Let's estimate the bootstrap standard error of $\hat{\alpha}$. We can do this by creating a simple function, `boot_SE()`

In [None]:
def boot_SE(func, D, n=None, B=1000, seed=0):
    rng = np.random.default_rng(seed)
    first, second = 0, 0 #values used to calculate the SE bootstrap
    n = n or len(D) #if the third argument of the function is None, n = len(D); if the argument is n, n = n
    for _ in range(B):
        idx = rng.choice(D.index, n, replace=True)
        value = func(D, idx)
        first += value
        second += value**2
    return np.sqrt(second / B - (first / B)**2) #square_root(E(alpha^2) - (E(alpha))^2)

    #Note that E(alpha^2) - (E(alpha))^2 is an alternative formula for the variance, i.e.:
    #Var(alpha) = E(alpha - E(alpha))^2 = E(alpha^2) - (E(alpha))^2

Notice the use of `_` as a loop variable in `for _ in range(B)`. This is often used if the value of the counter is unimportant and simply makes sure  the loop is executed `B` times.

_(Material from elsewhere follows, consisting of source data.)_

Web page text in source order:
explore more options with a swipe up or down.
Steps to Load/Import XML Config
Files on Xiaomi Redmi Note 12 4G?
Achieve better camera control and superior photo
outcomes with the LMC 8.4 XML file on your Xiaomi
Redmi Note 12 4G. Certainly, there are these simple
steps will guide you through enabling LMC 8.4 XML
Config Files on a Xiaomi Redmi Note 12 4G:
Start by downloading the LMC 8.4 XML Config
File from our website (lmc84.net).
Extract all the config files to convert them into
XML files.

Let’s use our function to evaluate the accuracy of our estimate of $\alpha$ using $B=1000$ bootstrap replications.

In [None]:
alpha_SE = boot_SE(func=alpha_func, D=Portfolio, B=1000, seed=0)
alpha_SE

The final output shows that the bootstrap estimate for ${\rm SE}(\hat{\alpha})$ is $0.0912$.

##References
This Jupyter Notebook is a revised version curated by Paolo Mustica, based on the original Notebook provided by the authors James, G., Witten, D., Hastie, T., Tibshirani, R., and Taylor, J. (2023) in An Introduction to Statistical Learning with Applications in Python (Chapter 5), published by Springer Nature.